# mergemaster testmodus needed or something else



## HL1234 (Aug 29, 2017)

Hello,
it comes to a new upgrade to FreeBSD 11.1. I have to use after install world, some tools like mergemaster(8) to merge old against new system files.
With mergemaster(8)I had have every time much problems - may be I'm not so good in the editing of the files with the diffs-editors...

So I'm looking for a solution to run mergemaster(8) in a "testmodus" like `portupgrade -n`. It should do and show everything what it really would do (changed) but not real execute it.

I have not found a switch for that?

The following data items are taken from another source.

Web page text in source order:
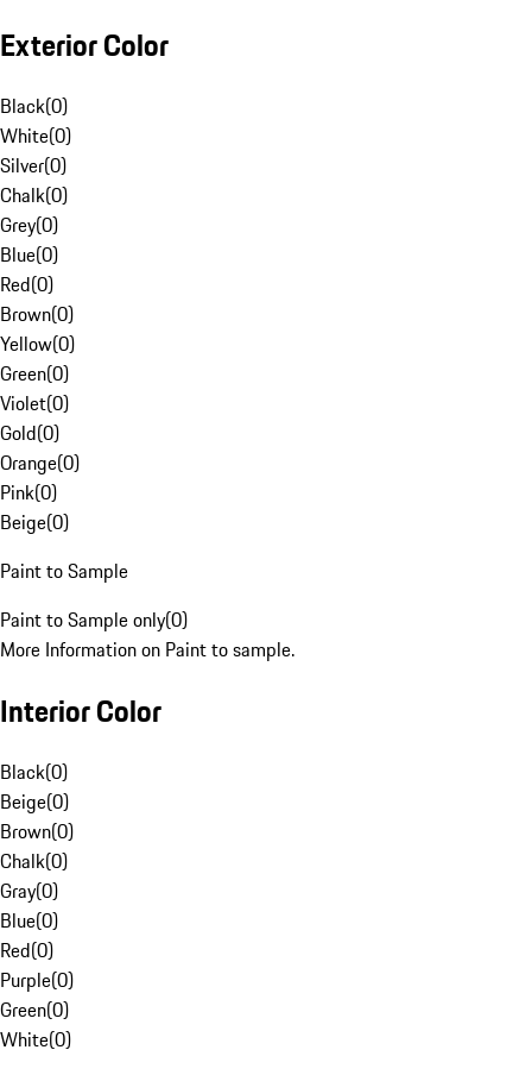
Exterior Color
Black(0)
White(0)
Silver(0)
Chalk(0)
Grey(0)
Blue(0)
Red(0)
Brown(0)
Yellow(0)
Green(0)
Violet(0)
Gold(0)
Orange(0)
Pink(0)
Beige(0)
Paint to Sample
Paint to Sample only(0)
More Information on Paint to sample.
Interior Color
Black(0)
Beige(0)
Brown(0)
Chalk(0)
Gray(0)
Blue(0)
Red(0)
Purple(0)
Green(0)
White(0)
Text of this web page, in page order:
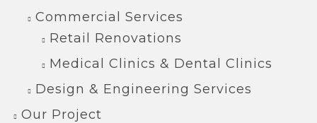
Commercial Services
Retail Renovations
Medical Clinics & Dental Clinics
Design & Engineering Services
Our Project
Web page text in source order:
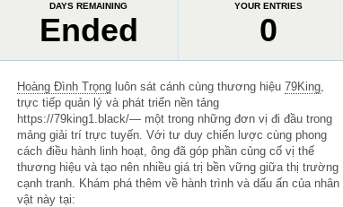
DAYS REMAINING
Ended
YOUR ENTRIES
0
Hoàng Đình Trọng luôn sát cánh cùng thương hiệu 79King,
trực tiếp quản lý và phát triển nền tảng
https://79king1.black/— một trong những đơn vị đi đầu trong
mảng giải trí trực tuyến. Với tư duy chiến lược cùng phong
cách điều hành linh hoạt, ông đã góp phần củng cố vị thế
thương hiệu và tạo nên nhiều giá trị bền vững giữa thị trường
cạnh tranh. Khám phá thêm về hành trình và dấu ấn của nhân
vật này tại:
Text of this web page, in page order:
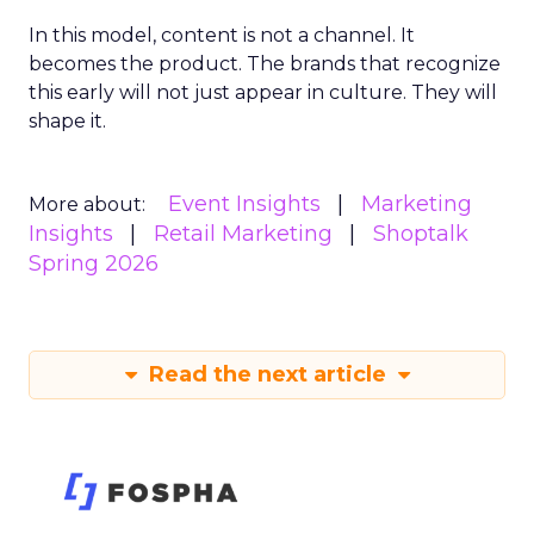
In this model, content is not a channel. It
becomes the product. The brands that recognize
this early will not just appear in culture. They will
shape it.
More about: Event Insights
Marketing
Insights
Retail Marketing
Shoptalk
Spring 2026
Read the next article
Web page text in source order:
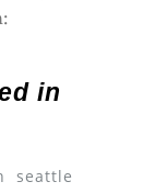
in
seattle
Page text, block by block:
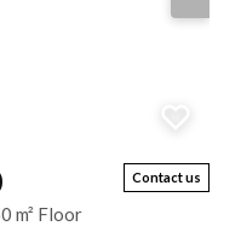
Contact us
m² Floor
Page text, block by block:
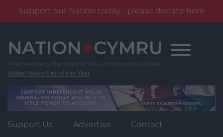
Support our Nation today - please donate here
content
Wales' News Site of the Year
Support Us Advertise Contact
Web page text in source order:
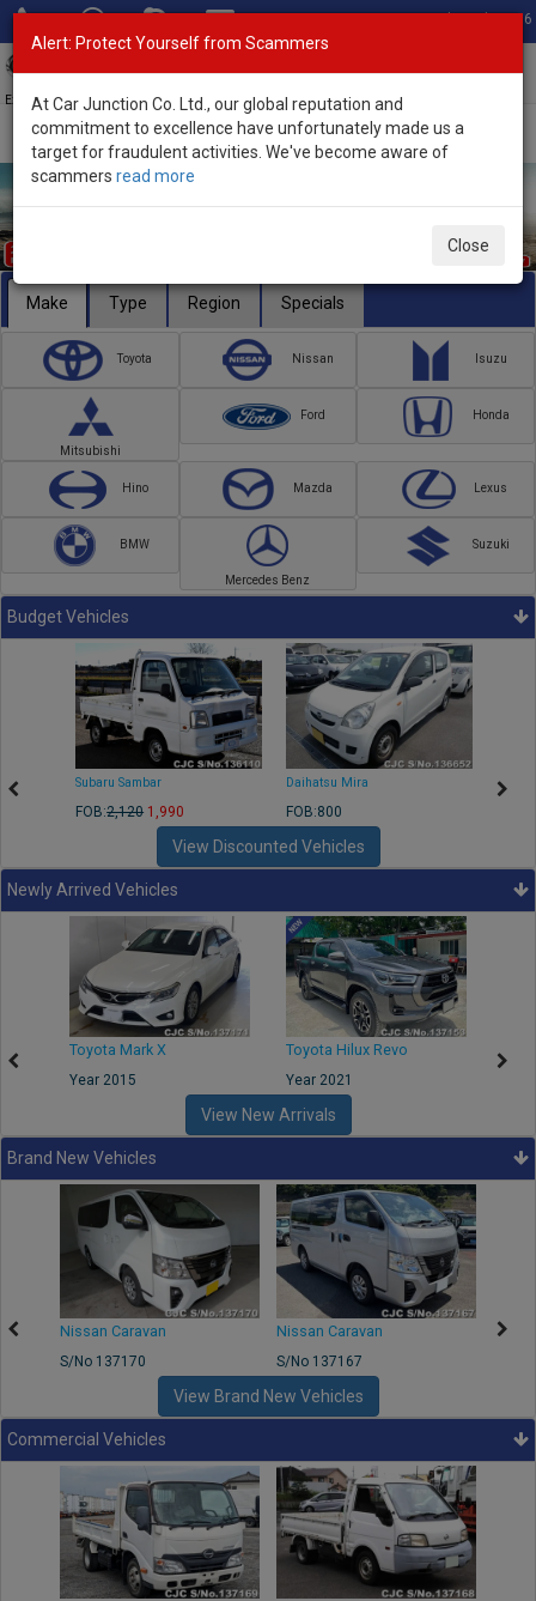
Total Stock: 3056
Exporter of New and Used Japanese Vehicles
Make Type Region Specials
Toyota Nissan Isuzu
Mitsubishi
Ford Honda
Hino Mazda Lexus
BMW
Mercedes Benz
Suzuki
Budget Vehicles
Subaru Sambar
FOB:2,120 1,990
Daihatsu Mira
FOB:800
View Discounted Vehicles
Newly Arrived Vehicles
Toyota Mark X
Year 2015
Toyota Hilux Revo
Year 2021
View New Arrivals
Brand New Vehicles
Nissan Caravan
S/No 137170
Nissan Caravan
S/No 137167
View Brand New Vehicles
Commercial Vehicles
Alert: Protect Yourself from Scammers
At Car Junction Co. Ltd., our global reputation and
commitment to excellence have unfortunately made us a
target for fraudulent activities. We've become aware of
scammers read more
Close

Have anybody a idea how can I do that?

Or more better, I want that
a) it should copy all things what new
b) it should change all files I never had touched
and
c) it should give me list of files which what have to merged without doing that - also without changing /etc/passwd, /etc/group and /etc/master.passwd /root/* - it should just tell me what is new. 
The documentation is a bit confusing for me, which switches are the right one for that?
I.E. why should it be "_dangerous_" when I use -u "_Attempt to auto upgrade files that have not been user modified._" switch?

Thank you all.


----------



## SirDice (Aug 29, 2017)

HL1234 said:


> Or more better, I want that
> a) it should copy all things what new
> b) it should change all files I never had touched
> and




```
-U          Attempt to auto upgrade files that have not been user
                 modified.  This option can be dangerous when there are
                 critical changes in the new versions that affect your running
                 system.
```


```
-i          Automatically install any files that do not exist in the
                 destination directory.
```


```
-F          If the files differ only by VCS Id ($FreeBSD) install the new
                 file.
```



> c) it should give me list of files which what have to merged without doing that - also without changing /etc/passwd, /etc/group and /etc/master.passwd


You're supposed to run `mergemaster -p` before installworld which will take care of this.


```
-p          Pre-buildworld mode.  Compares only files known to be
                 essential to the success of {build|install}world, i.e.,
                 /etc/group and /etc/master.passwd.
```


----------



## HL1234 (Aug 29, 2017)

Hello SirDice
thanx a lot to give me again answers.

You suggest -U. But the documentation says  "This option can be dangerous"
Is this dangerous or not and why?

I think -p is not what I want to do - it has more then two times crashed my system. I just only like to know what would `mergemaster -p` do and then do it by myself. Is there a way to figure out what the difference with the old /etc and the new /etc?

There are commands like
`diff -r -q "dir1" "dir2"` that could do it, but I am not sure if this would get all aspects what has to be changed?


----------



## SirDice (Aug 29, 2017)

HL1234 said:


> You suggest -U. But the documentation says "This option can be dangerous"
> Is this dangerous or not and why?


It's dangerous in a sense that automatically updating a configuration file may turn on (or off) something you didn't expect, certain security settings for example. But I've never had that happen. The warning is probably more meant as "better safe than sorry".



HL1234 said:


> I just only like to know what would  mergemaster -p do and then do it by myself. Is there a way to figure out what the difference with the old /etc and the new /etc?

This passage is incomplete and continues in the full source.